◆ WORK ITEM: Using the records that appear below, write out exactly the lines from the one with "back to the app through bio links." through the one with "associated with all", keeping both end lines.

== MATERIAL TO PROCESS

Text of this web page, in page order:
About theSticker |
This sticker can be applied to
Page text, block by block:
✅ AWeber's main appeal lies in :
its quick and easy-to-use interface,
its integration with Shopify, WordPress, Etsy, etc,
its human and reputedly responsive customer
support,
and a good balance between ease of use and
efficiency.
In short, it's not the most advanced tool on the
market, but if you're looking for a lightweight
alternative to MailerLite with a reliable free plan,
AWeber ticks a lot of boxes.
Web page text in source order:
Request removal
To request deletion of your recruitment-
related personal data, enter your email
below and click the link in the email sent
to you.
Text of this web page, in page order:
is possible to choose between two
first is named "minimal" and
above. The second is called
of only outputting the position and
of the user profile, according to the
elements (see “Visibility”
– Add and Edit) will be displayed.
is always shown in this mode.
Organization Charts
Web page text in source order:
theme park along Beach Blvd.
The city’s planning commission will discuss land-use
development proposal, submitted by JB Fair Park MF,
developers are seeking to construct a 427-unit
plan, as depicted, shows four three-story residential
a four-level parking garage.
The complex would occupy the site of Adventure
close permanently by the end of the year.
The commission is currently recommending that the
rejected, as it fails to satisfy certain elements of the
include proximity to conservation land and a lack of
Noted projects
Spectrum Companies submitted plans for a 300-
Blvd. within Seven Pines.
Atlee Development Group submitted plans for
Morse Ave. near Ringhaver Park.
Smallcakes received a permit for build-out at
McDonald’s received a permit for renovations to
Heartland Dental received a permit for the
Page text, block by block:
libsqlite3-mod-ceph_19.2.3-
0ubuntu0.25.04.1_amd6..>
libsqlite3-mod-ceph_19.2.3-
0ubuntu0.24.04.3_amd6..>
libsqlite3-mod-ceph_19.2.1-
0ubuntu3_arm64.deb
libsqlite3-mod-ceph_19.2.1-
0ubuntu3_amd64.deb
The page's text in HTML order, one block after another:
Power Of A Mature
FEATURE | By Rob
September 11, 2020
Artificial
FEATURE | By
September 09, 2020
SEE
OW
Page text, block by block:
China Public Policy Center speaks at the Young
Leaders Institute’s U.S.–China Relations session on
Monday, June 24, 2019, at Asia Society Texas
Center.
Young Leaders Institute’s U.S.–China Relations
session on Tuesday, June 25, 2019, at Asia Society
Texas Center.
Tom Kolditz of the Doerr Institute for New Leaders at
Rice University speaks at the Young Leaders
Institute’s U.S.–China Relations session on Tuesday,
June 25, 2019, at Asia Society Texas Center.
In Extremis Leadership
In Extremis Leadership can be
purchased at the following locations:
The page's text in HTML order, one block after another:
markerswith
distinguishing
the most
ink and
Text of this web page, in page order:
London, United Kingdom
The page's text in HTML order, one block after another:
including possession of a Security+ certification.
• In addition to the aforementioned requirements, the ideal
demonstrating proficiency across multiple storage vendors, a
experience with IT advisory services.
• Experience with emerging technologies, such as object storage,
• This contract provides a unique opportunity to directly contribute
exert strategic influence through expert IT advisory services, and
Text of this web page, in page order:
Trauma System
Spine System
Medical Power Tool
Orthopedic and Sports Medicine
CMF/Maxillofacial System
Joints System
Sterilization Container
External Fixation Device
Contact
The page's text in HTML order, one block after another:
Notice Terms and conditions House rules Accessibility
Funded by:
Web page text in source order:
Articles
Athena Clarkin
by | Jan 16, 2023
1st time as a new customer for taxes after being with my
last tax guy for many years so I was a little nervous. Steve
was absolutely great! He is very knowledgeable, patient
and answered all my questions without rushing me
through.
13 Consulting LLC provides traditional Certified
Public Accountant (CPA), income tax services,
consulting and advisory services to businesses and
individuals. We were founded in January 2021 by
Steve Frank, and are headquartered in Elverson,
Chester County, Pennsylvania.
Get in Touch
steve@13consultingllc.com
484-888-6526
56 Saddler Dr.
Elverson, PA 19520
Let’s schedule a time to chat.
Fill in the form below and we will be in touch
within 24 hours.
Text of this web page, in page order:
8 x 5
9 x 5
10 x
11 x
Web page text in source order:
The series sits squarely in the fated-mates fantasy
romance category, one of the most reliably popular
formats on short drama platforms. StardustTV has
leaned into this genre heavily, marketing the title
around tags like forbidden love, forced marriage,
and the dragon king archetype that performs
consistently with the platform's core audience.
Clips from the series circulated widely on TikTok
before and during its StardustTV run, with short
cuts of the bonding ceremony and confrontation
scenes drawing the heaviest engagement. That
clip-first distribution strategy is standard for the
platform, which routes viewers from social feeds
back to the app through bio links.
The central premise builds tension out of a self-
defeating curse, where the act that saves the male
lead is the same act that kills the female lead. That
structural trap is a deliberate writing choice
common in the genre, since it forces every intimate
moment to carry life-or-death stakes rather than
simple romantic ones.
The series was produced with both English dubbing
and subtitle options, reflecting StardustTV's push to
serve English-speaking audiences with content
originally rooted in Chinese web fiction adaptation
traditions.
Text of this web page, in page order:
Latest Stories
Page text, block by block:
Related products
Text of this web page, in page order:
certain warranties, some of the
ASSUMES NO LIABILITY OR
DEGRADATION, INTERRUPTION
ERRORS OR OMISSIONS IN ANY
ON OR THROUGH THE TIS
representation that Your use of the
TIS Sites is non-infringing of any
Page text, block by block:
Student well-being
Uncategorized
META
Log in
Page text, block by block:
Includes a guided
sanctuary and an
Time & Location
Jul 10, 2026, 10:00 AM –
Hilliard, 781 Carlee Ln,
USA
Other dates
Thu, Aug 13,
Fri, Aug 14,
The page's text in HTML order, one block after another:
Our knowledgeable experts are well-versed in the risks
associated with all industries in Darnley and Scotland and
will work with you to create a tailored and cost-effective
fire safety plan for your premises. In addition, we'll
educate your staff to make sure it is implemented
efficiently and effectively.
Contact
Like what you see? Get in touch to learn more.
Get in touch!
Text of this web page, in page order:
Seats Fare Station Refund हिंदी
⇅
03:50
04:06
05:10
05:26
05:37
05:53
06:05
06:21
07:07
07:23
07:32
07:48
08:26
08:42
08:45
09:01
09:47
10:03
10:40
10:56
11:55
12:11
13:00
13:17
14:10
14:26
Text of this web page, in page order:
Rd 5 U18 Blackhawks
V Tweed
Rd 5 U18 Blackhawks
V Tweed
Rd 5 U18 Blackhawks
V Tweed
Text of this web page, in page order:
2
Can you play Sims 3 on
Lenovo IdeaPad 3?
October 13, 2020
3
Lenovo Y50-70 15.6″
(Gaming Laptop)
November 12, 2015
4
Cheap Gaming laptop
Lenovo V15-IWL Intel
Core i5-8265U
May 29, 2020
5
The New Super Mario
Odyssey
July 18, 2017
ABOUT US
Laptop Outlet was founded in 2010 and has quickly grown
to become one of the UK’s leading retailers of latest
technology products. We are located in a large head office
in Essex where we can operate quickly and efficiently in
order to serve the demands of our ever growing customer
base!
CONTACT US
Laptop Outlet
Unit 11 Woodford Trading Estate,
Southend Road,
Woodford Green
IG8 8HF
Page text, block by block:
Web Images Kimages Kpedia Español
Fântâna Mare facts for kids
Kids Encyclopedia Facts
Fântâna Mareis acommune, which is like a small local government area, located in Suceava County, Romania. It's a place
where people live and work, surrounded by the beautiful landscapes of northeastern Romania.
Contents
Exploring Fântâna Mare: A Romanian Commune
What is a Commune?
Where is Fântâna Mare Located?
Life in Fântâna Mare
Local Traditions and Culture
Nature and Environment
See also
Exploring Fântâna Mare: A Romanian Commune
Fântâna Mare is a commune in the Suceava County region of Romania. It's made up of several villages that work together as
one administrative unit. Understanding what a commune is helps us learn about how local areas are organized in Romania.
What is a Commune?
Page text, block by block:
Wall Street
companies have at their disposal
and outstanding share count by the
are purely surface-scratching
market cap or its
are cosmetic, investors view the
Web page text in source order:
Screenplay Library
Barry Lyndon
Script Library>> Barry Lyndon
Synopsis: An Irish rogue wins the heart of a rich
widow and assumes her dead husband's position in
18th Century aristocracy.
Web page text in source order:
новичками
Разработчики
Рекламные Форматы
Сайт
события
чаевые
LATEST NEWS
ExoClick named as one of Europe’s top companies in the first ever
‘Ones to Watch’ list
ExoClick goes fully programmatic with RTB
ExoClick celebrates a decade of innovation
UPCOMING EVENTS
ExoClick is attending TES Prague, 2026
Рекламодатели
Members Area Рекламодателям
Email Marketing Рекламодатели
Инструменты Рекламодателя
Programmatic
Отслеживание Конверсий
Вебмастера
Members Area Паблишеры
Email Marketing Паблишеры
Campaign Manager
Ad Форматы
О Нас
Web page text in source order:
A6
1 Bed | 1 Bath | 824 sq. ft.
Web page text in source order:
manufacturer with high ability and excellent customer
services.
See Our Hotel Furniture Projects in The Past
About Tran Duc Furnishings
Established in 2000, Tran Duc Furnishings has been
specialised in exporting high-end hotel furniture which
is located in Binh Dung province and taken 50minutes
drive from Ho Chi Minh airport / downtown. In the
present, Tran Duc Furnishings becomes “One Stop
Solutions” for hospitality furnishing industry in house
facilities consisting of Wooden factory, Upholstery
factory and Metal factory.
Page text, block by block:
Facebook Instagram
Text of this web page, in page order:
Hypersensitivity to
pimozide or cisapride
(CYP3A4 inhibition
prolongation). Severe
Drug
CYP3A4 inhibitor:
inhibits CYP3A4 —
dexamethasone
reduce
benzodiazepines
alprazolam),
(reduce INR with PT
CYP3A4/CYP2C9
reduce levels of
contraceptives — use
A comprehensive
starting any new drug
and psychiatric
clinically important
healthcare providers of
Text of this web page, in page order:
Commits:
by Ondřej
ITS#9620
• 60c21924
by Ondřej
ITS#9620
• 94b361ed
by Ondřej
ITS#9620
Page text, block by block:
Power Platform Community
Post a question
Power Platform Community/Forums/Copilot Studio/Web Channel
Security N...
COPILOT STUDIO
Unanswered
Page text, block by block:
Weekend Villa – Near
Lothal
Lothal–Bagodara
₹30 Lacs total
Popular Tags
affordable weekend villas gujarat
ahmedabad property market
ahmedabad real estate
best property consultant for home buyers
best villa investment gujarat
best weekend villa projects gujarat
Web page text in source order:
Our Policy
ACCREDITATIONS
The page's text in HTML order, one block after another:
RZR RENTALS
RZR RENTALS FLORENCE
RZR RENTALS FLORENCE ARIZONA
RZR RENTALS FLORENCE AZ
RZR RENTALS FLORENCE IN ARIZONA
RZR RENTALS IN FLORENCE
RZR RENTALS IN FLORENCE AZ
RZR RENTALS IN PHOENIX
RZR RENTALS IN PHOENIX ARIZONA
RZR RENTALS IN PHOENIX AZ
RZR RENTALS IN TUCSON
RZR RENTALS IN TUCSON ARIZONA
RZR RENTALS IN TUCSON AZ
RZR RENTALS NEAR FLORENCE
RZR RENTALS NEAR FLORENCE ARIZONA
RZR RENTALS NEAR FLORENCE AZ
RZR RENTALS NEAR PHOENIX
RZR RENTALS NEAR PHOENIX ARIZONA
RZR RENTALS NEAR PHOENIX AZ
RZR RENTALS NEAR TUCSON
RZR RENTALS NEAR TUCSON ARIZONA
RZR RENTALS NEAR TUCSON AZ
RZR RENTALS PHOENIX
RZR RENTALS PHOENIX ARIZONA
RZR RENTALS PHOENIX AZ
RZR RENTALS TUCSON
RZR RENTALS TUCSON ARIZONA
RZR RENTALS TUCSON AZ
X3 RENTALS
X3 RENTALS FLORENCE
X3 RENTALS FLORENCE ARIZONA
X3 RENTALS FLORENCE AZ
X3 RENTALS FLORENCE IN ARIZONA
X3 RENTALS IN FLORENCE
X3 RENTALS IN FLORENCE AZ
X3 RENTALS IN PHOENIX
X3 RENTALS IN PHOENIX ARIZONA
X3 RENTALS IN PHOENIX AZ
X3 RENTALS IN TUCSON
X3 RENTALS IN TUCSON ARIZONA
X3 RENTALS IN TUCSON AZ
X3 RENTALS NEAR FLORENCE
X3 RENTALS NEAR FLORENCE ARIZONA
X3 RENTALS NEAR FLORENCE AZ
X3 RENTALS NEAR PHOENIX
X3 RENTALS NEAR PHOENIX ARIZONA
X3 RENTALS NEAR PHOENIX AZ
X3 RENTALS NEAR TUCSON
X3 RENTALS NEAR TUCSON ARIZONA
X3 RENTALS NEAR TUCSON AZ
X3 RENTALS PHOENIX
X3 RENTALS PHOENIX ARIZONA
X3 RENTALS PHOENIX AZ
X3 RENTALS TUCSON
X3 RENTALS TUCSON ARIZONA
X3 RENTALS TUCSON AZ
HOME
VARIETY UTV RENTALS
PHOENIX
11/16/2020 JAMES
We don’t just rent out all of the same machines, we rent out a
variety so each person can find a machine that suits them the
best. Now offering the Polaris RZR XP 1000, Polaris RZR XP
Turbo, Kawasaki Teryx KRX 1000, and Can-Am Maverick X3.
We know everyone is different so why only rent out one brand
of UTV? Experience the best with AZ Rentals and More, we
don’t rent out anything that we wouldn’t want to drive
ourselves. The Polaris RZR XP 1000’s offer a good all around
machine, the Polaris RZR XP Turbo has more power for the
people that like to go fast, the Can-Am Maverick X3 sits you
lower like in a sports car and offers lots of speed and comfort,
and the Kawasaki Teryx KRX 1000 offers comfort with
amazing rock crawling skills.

====

◆ SOLUTION TO THIS EXERCISE:
back to the app through bio links.
The central premise builds tension out of a self-
defeating curse, where the act that saves the male
lead is the same act that kills the female lead. That
structural trap is a deliberate writing choice
common in the genre, since it forces every intimate
moment to carry life-or-death stakes rather than
simple romantic ones.
The series was produced with both English dubbing
and subtitle options, reflecting StardustTV's push to
serve English-speaking audiences with content
originally rooted in Chinese web fiction adaptation
traditions.
Text of this web page, in page order:
Latest Stories
Page text, block by block:
Related products
Text of this web page, in page order:
certain warranties, some of the
ASSUMES NO LIABILITY OR
DEGRADATION, INTERRUPTION
ERRORS OR OMISSIONS IN ANY
ON OR THROUGH THE TIS
representation that Your use of the
TIS Sites is non-infringing of any
Page text, block by block:
Student well-being
Uncategorized
META
Log in
Page text, block by block:
Includes a guided
sanctuary and an
Time & Location
Jul 10, 2026, 10:00 AM –
Hilliard, 781 Carlee Ln,
USA
Other dates
Thu, Aug 13,
Fri, Aug 14,
The page's text in HTML order, one block after another:
Our knowledgeable experts are well-versed in the risks
associated with all industries in Darnley and Scotland and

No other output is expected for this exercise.